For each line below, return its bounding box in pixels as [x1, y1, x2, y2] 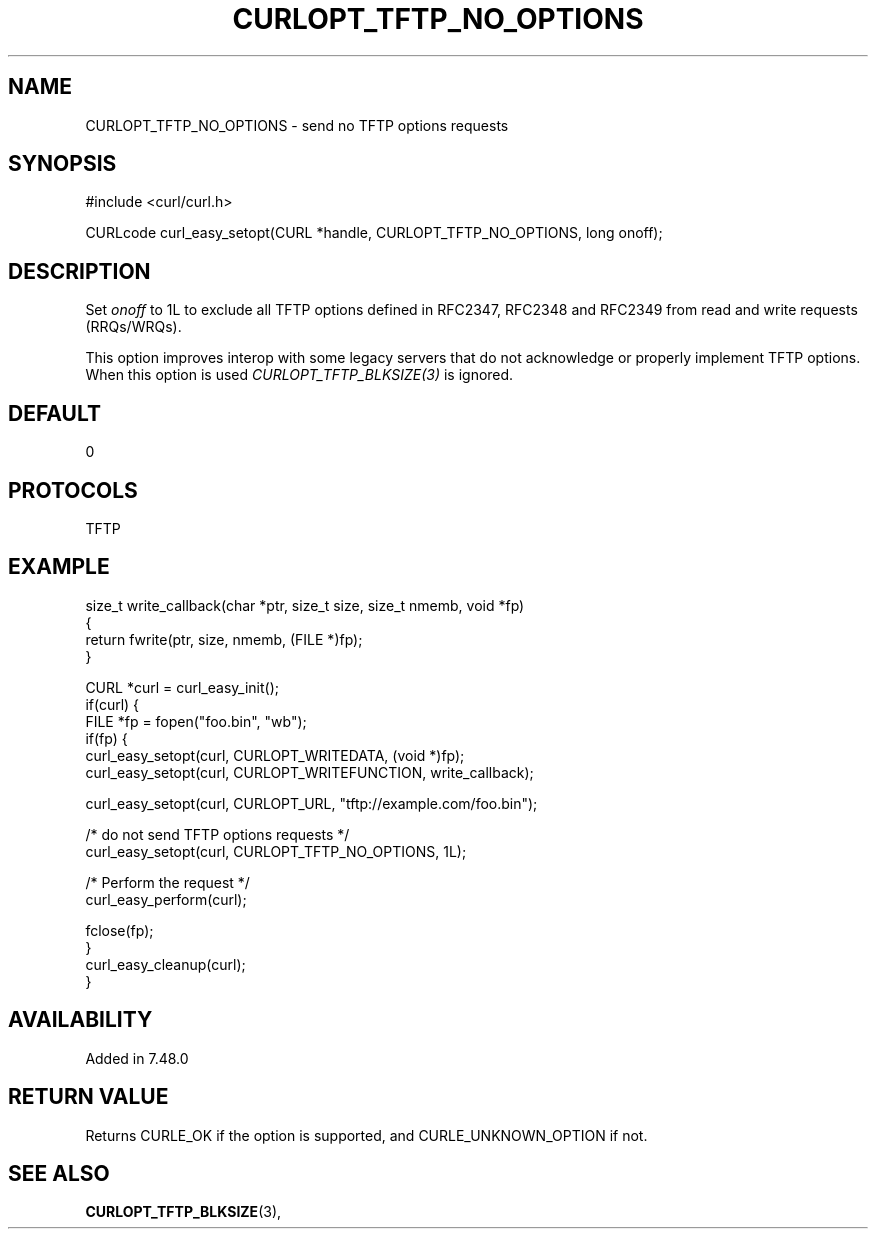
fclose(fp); [85, 921, 154, 939]
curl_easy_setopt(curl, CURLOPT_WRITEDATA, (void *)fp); [85, 746, 465, 764]
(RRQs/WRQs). [85, 318, 182, 336]
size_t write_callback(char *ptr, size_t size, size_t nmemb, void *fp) [85, 596, 525, 614]
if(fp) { [85, 729, 128, 747]
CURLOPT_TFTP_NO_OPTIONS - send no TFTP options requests [85, 116, 509, 134]
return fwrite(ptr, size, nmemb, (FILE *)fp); [85, 630, 363, 648]
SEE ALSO [8, 1160, 110, 1186]
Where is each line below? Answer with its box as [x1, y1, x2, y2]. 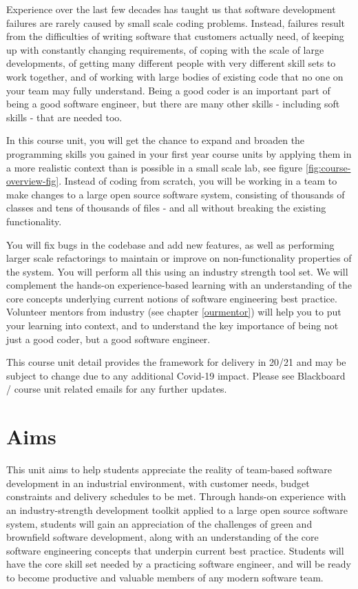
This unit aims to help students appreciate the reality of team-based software [6, 462, 333, 477]
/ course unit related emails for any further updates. [6, 382, 227, 396]
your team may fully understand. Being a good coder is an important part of [6, 83, 330, 97]
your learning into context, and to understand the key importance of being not [6, 318, 339, 333]
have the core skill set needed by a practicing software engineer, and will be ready [6, 557, 351, 571]
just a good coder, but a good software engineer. [6, 331, 211, 346]
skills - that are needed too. [6, 110, 123, 124]
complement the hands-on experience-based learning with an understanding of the [6, 278, 352, 292]
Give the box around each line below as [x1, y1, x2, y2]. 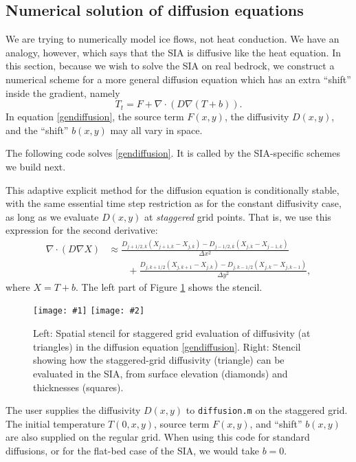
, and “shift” [249, 416, 302, 430]
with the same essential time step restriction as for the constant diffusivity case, [5, 196, 342, 210]
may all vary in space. [110, 122, 203, 137]
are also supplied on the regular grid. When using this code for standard [5, 430, 310, 444]
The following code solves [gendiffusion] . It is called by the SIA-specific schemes [5, 146, 340, 160]
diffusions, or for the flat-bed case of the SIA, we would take [5, 443, 259, 457]
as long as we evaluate [5, 209, 99, 223]
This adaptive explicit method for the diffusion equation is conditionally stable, [5, 182, 340, 197]
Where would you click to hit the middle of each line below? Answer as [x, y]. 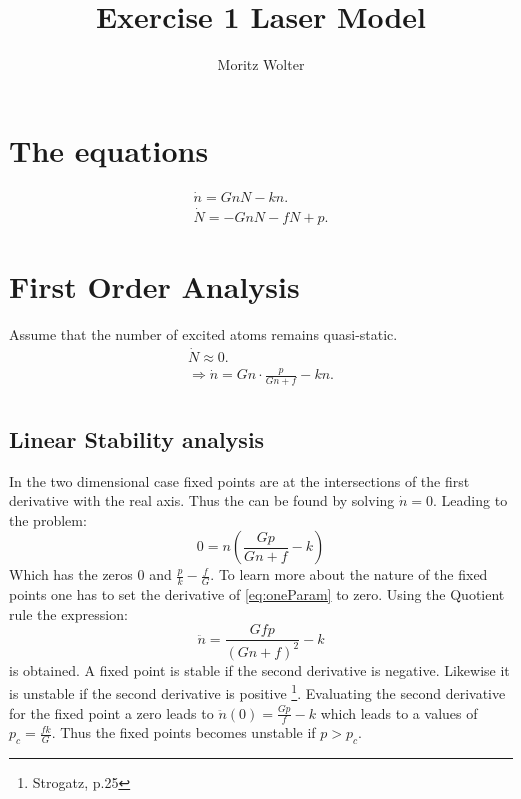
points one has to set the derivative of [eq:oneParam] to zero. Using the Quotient [257, 594]
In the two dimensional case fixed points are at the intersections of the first [239, 480]
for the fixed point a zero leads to [111, 712]
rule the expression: [68, 613]
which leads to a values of [399, 712]
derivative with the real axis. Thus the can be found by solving [202, 500]
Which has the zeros [71, 574]
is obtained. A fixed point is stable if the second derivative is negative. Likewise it [259, 669]
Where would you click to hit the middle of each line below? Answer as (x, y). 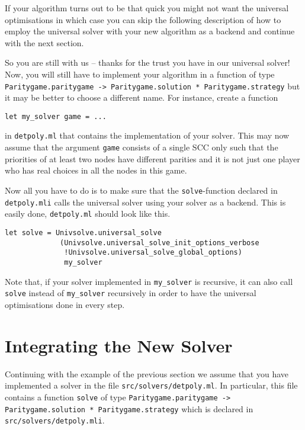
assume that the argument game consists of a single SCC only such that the (142, 147)
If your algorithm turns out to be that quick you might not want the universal (147, 8)
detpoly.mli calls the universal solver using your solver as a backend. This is (145, 202)
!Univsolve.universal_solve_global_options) (153, 253)
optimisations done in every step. (65, 304)
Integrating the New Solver (119, 345)
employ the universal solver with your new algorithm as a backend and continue (150, 31)
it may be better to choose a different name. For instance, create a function (142, 97)
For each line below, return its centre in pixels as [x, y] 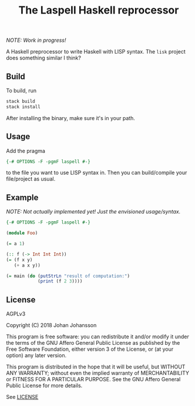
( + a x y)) [27, 265]
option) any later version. [36, 355]
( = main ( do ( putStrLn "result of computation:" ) [68, 276]
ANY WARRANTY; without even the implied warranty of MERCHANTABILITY [98, 373]
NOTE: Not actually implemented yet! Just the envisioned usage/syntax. [93, 212]
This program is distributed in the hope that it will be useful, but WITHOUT [96, 367]
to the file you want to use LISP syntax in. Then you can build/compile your [97, 173]
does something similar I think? [43, 58]
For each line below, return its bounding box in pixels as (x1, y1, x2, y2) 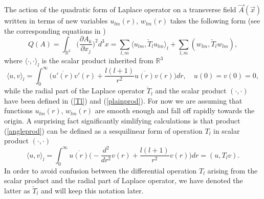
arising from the (207, 165, 258, 176)
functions (4, 105, 33, 116)
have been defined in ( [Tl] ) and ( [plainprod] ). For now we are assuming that (4, 95, 243, 106)
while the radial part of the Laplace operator (4, 85, 145, 96)
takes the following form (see (170, 15, 260, 26)
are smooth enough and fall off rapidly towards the (95, 105, 255, 116)
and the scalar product (155, 85, 227, 96)
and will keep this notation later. (40, 185, 144, 195)
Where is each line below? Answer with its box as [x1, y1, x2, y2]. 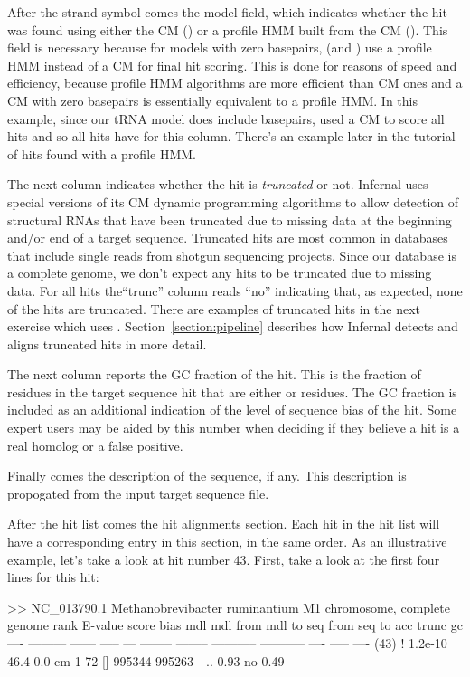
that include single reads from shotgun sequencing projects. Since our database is [7, 245, 456, 264]
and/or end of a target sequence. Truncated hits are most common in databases [7, 228, 448, 247]
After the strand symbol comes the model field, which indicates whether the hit [7, 3, 447, 21]
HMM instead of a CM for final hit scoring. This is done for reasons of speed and [7, 55, 457, 74]
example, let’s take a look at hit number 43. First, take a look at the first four [7, 549, 440, 568]
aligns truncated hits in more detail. [7, 334, 207, 353]
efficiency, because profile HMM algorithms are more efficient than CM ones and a [7, 73, 463, 92]
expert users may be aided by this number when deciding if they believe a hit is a [7, 418, 460, 437]
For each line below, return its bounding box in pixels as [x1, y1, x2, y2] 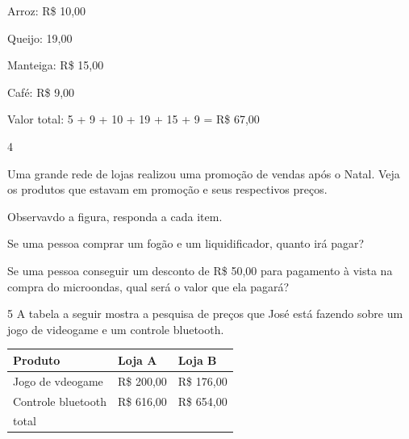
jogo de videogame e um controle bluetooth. [7, 320, 224, 337]
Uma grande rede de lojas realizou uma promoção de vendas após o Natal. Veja [7, 165, 400, 182]
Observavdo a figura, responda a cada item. [7, 207, 223, 224]
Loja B [177, 351, 217, 368]
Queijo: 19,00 [7, 29, 73, 46]
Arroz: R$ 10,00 [7, 2, 86, 19]
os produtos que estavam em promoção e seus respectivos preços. [7, 181, 328, 198]
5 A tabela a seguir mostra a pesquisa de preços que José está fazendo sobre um [7, 305, 403, 322]
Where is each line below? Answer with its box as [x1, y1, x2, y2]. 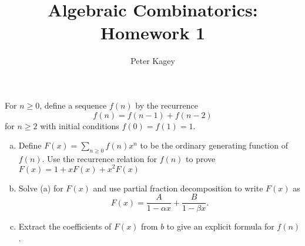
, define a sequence [39, 99, 107, 111]
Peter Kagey [130, 55, 175, 67]
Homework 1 [100, 21, 206, 45]
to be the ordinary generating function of [140, 139, 288, 151]
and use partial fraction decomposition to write [93, 181, 263, 194]
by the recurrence [135, 99, 198, 111]
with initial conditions [40, 119, 119, 132]
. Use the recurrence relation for [42, 152, 157, 164]
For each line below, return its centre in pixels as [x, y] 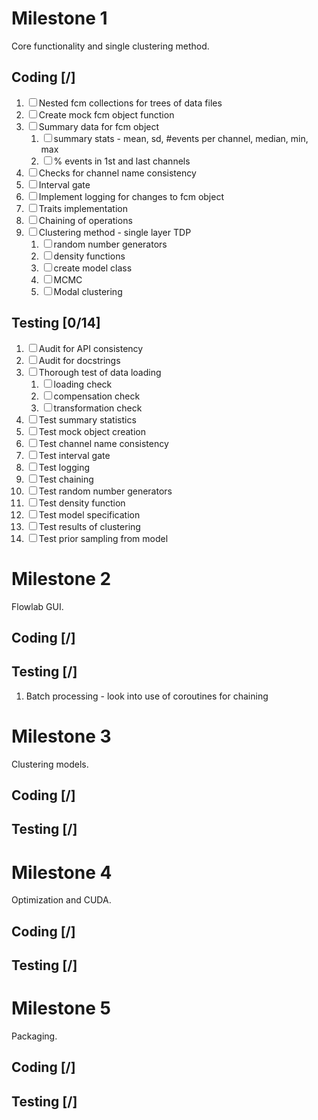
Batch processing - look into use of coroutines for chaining [147, 696]
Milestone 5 [61, 1008]
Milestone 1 [59, 18]
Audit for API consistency [91, 348]
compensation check [97, 396]
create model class [93, 268]
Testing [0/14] [56, 323]
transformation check [98, 408]
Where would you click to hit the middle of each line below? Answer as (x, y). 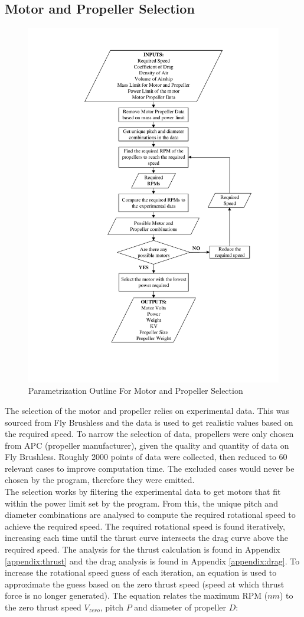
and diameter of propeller (180, 607)
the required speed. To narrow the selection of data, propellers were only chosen (149, 434)
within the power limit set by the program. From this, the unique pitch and (141, 503)
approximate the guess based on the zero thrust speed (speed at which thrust (145, 584)
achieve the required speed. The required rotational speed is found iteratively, (145, 526)
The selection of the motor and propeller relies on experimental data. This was (147, 410)
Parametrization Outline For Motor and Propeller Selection (136, 391)
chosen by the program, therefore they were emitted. (100, 480)
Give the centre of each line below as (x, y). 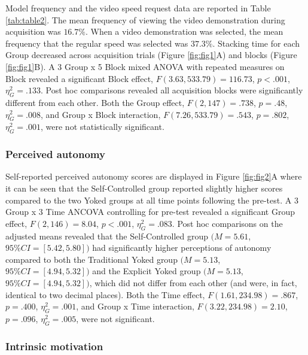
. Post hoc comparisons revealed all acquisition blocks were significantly (172, 90)
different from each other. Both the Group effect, (95, 102)
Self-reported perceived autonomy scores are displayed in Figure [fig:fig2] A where (154, 176)
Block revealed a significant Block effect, (80, 78)
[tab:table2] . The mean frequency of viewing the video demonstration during (145, 19)
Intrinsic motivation (54, 346)
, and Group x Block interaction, (101, 114)
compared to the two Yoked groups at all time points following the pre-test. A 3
____________________
## What you should do:
Scan the entries above for the string "learning", and copy every line where it turns up.

## Output for this exercise:
your learning into context, and to understand the key importance of being not [6, 318, 339, 333]
complement the hands-on experience-based learning with an understanding of the [6, 278, 352, 292]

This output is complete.